:: WHAT NEEDS TO BE DONE ::
For each line of the listing below that contains the string "where", copy the line.

:: SUPPLIED ENTRIES ::
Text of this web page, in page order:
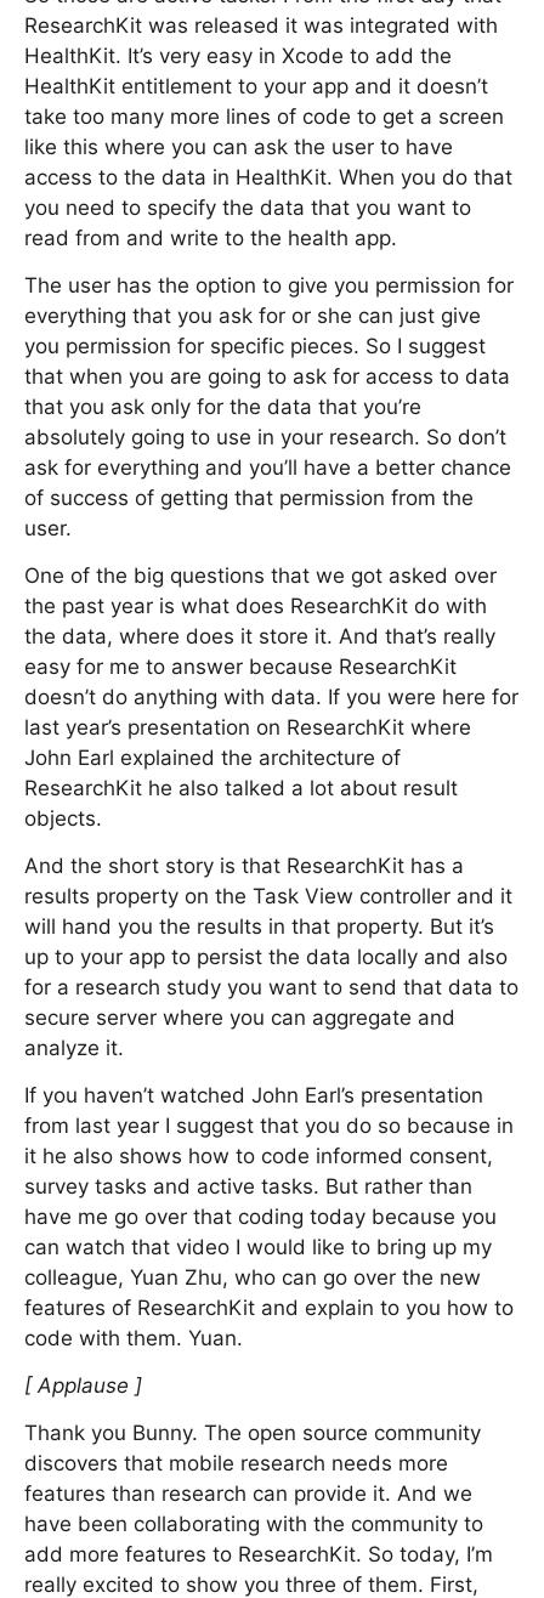
ResearchKit was released it was integrated with
HealthKit. It’s very easy in Xcode to add the
HealthKit entitlement to your app and it doesn’t
take too many more lines of code to get a screen
like this where you can ask the user to have
access to the data in HealthKit. When you do that
you need to specify the data that you want to
read from and write to the health app.
The user has the option to give you permission for
everything that you ask for or she can just give
you permission for specific pieces. So I suggest
that when you are going to ask for access to data
that you ask only for the data that you’re
absolutely going to use in your research. So don’t
ask for everything and you’ll have a better chance
of success of getting that permission from the
user.
One of the big questions that we got asked over
the past year is what does ResearchKit do with
the data, where does it store it. And that’s really
easy for me to answer because ResearchKit
doesn’t do anything with data. If you were here for
last year’s presentation on ResearchKit where
John Earl explained the architecture of
ResearchKit he also talked a lot about result
objects.
And the short story is that ResearchKit has a
results property on the Task View controller and it
will hand you the results in that property. But it’s
up to your app to persist the data locally and also
for a research study you want to send that data to
secure server where you can aggregate and
analyze it.
If you haven’t watched John Earl’s presentation
from last year I suggest that you do so because in
it he also shows how to code informed consent,
survey tasks and active tasks. But rather than
have me go over that coding today because you
can watch that video I would like to bring up my
colleague, Yuan Zhu, who can go over the new
features of ResearchKit and explain to you how to
code with them. Yuan.
[ Applause ]
Thank you Bunny. The open source community
discovers that mobile research needs more
features than research can provide it. And we
have been collaborating with the community to
add more features to ResearchKit. So today, I’m
really excited to show you three of them. First,
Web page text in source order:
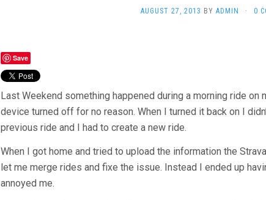
AUGUST 27, 2013 BY ADMIN · 0
Save
Last Weekend something happened during a morning ride
device turned off for no reason. When I turned it back on I
previous ride and I had to create a new ride.
When I got home and tried to upload the information the
let me merge rides and fixe the issue. Instead I ended up
annoyed me.
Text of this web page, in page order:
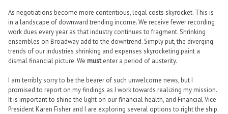
As negotiations become more contentious, legal costs skyrocket. This is
in a landscape of downward trending income. We receive fewer recording
work dues every year as that industry continues to fragment. Shrinking
ensembles on Broadway add to the downtrend. Simply put, the diverging
trends of our industries shrinking and expenses skyrocketing paint a
dismal financial picture. We mustenter a period of austerity.
I am terribly sorry to be the bearer of such unwelcome news, but I
promised to report on my findings as I work towards realizing my mission.
It is important to shine the light on our financial health, and Financial Vice
President Karen Fisher and I are exploring several options to right the ship.
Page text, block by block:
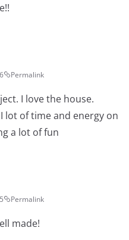
Permalink
I love the house.
lot of time and energy on
a lot of fun
Permalink
made!
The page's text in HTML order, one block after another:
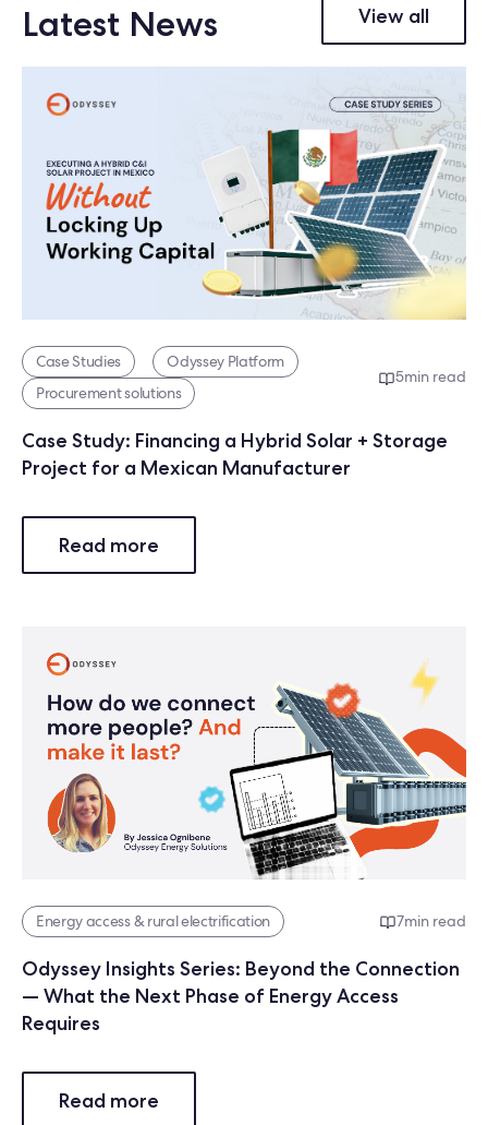
Latest News View all
Case Studies
Odyssey Platform
Procurement solutions
5min read
Case Study: Financing a Hybrid Solar + Storage
Project for a Mexican Manufacturer
Read more
Energy access & rural electrification 7min read
Odyssey Insights Series: Beyond the Connection
— What the Next Phase of Energy Access
Requires
Read more
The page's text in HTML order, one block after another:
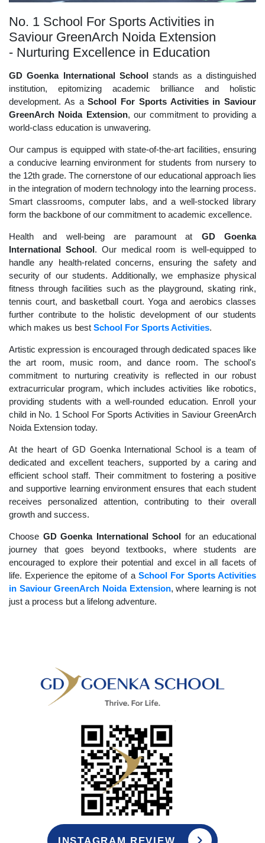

:: YOUR SOLUTION ::
like this where you can ask the user to have
the data, where does it store it. And that’s really
last year’s presentation on ResearchKit where
secure server where you can aggregate and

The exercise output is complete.